In our driving, the United Kingdom is an experience that can be described as "interesting". Most of our team has visited St. Thomas, USVI (where the maximum speed limit is 35 mph) and have thus driven on the left-hand side of the road! Fewer of our team has combined driving on the left-hand side of the road, right-hand drive, and a manual transmission! So what is it like to drive in the U.K.? Read on for some facts and tips!
Download the British Driving Manual
As a sign I passed on the M3 Motorway stated, "There is No Excuse for Poor Driving". Download The British Highway Code. Read The British Highway Code. Print out relevant sections if you think you might get stuck at some point in time. If one's driven in Continental Europe before, the signage will be familiar as there's a loose "standard" we've mentioned in a previous blog post.

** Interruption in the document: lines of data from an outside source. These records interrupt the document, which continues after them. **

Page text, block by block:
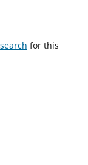
for this
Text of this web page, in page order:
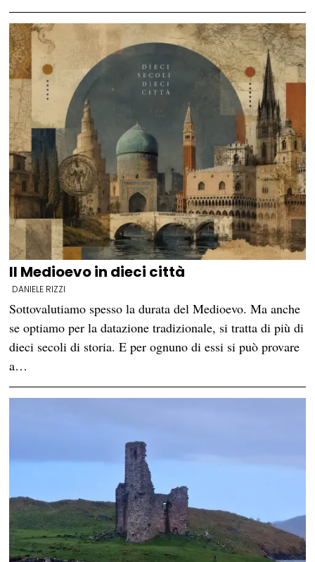
Il Medioevo in dieci città
DANIELE RIZZI
Sottovalutiamo spesso la durata del Medioevo. Ma anche
se optiamo per la datazione tradizionale, si tratta di più di
dieci secoli di storia. E per ognuno di essi si può provare
a…
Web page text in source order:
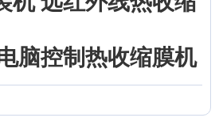
脑控制热收缩膜机
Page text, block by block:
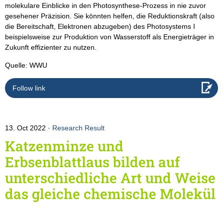
molekulare Einblicke in den Photosynthese-Prozess in nie zuvor
gesehener Präzision. Sie könnten helfen, die Reduktionskraft (also
die Bereitschaft, Elektronen abzugeben) des Photosystems I
beispielsweise zur Produktion von Wasserstoff als Energieträger in
Zukunft effizienter zu nutzen.
Quelle: WWU
Follow link
13. Oct 2022 Research Result
Katzenminze und
Erbsenblattlaus bilden auf
unterschiedliche Art und Weise
das gleiche chemische Molekül
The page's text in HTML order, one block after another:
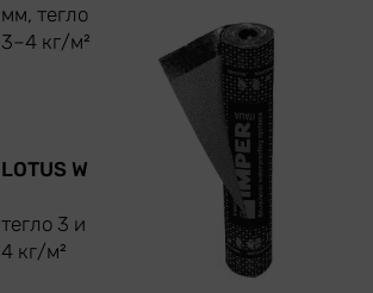
мм, тегло
3–4 кг/м²
LOTUS W
тегло 3 и
4 кг/м²
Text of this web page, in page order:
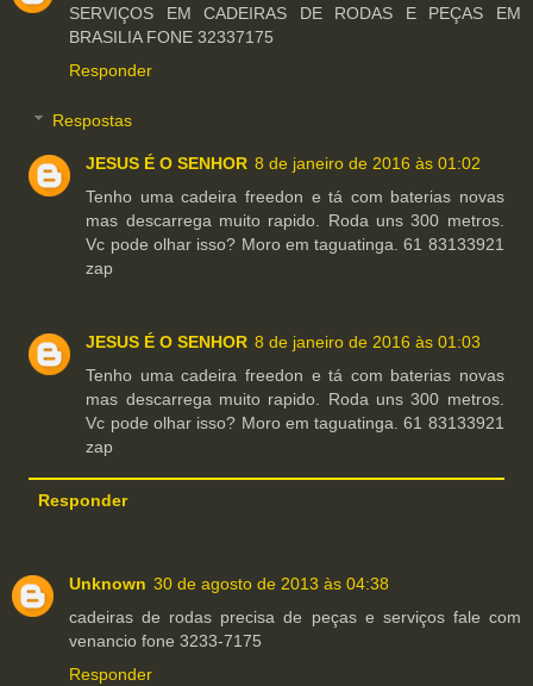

Yet there are still critical variations from one country to another.
And Speaking of Manuals, Let's Get the Obvious Ones Out of the Way
Vehicles in the U.K. travel on the left-hand side of the road. It may take a while to remember left-hand turns don't cross a lane of traffic while right-hand turns will! Picking up the car at the airport, the copious number of traffic circles will definitely accelerate the adjustment process!

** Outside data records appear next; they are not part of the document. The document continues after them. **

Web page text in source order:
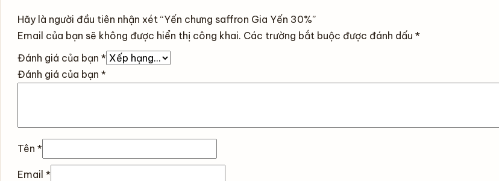
Hãy là người đầu tiên nhận xét “Yến chưng saffron Gia Yến 30%”
Email của bạn sẽ không được hiển thị công khai. Các trường bắt buộc được đánh dấu *
Đánh giá của bạn *
Đánh giá của bạn *
Tên *
Email *
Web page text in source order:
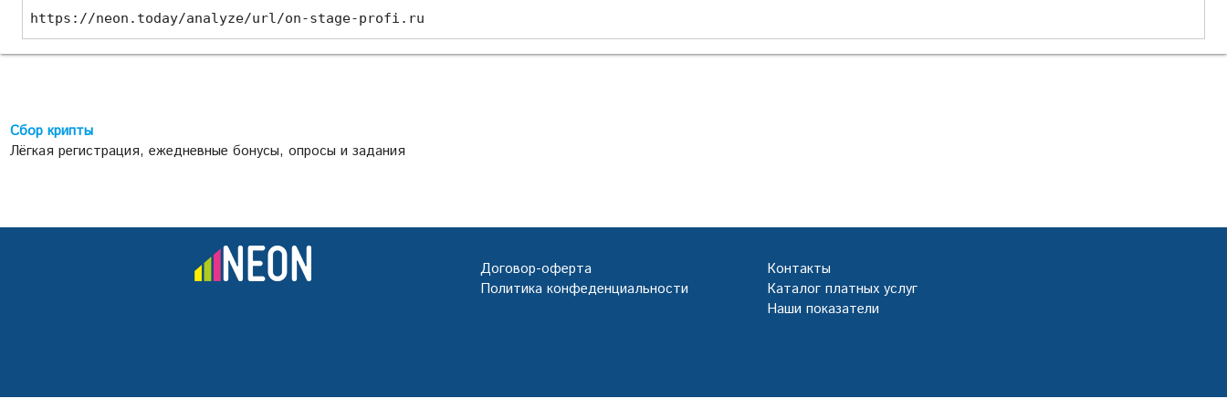
https://neon.today/analyze/url/on-stage-profi.ru
Сбор крипты
Лёгкая регистрация, ежедневные бонусы, опросы и задания
Договор-оферта
Политика конфеденциальности
Контакты
Каталог платных услуг
Наши показатели
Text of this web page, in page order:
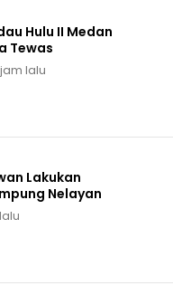
Tewas
lalu
Lakukan
Nelayan
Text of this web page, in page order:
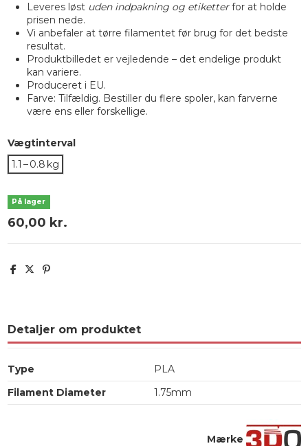
Leveres løst uden indpakning og etiketterfor at holde
prisen nede.
Vi anbefaler at tørre filamentet før brug for det bedste
resultat.
Produktbilledet er vejledende – det endelige produkt
kan variere.
Produceret i EU.
Farve: Tilfældig. Bestiller du flere spoler, kan farverne
være ens eller forskellige.
Vægtinterval
1.1 – 0.8 kg
På lager
60,00 kr.
Detaljer om produktet
Type
PLA
Filament Diameter
1.75mm
Mærke
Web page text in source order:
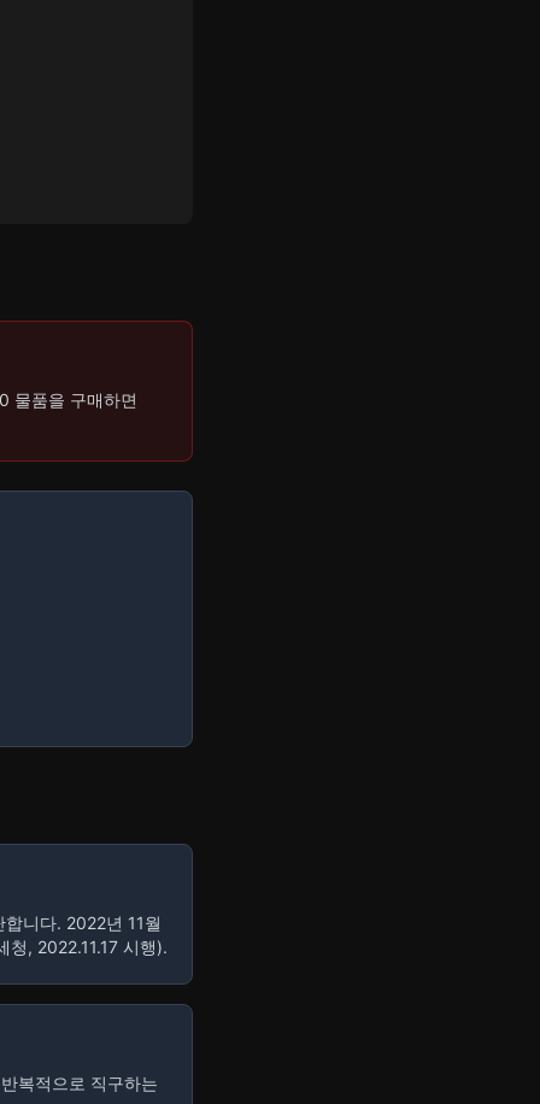
물품을 구매하면
니다. 2022년 11월
청, 2022.11.17 시행).
복적으로 직구하는
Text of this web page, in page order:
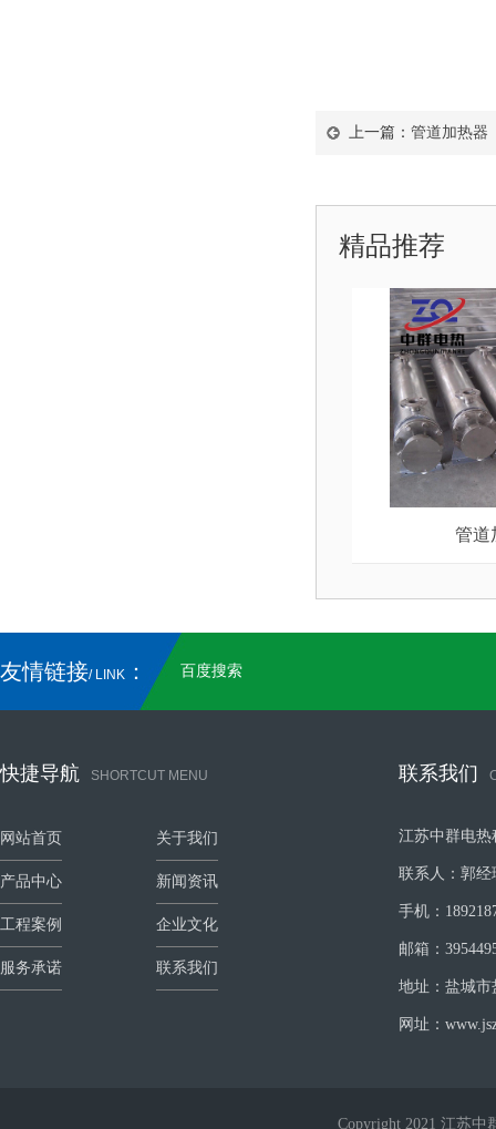
上一篇： 管道加热器
精品推荐
管道
友情链接/ LINK ： 百度搜索
快捷导航 SHORTCUT MENU
网站首页 关于我们
产品中心 新闻资讯
工程案例 企业文化
服务承诺 联系我们
联系我们
江苏中群电热
联系人：郭经
手机：
邮箱：
地址：盐城
网址：
Copyright 2021 江苏

The driver sits on the right-hand side of the car. At major airports, one's likely to have a choice between booking an automatic and a manual (manuals tend to be much less expensive than automatics). The gear-shift in a manual transmission is on the driver's left, although all other controls are in familiar locations (clutch on left, gas on right). The shift pattern still remains the same -- 1st gear at the top left, so now at the furthest point from the driver. What did I learn as someone who drives a manual every day in the U.S.? My shoulders ached after a 5.5-hour drive as the actions taken by each arm were opposite of those in the United States!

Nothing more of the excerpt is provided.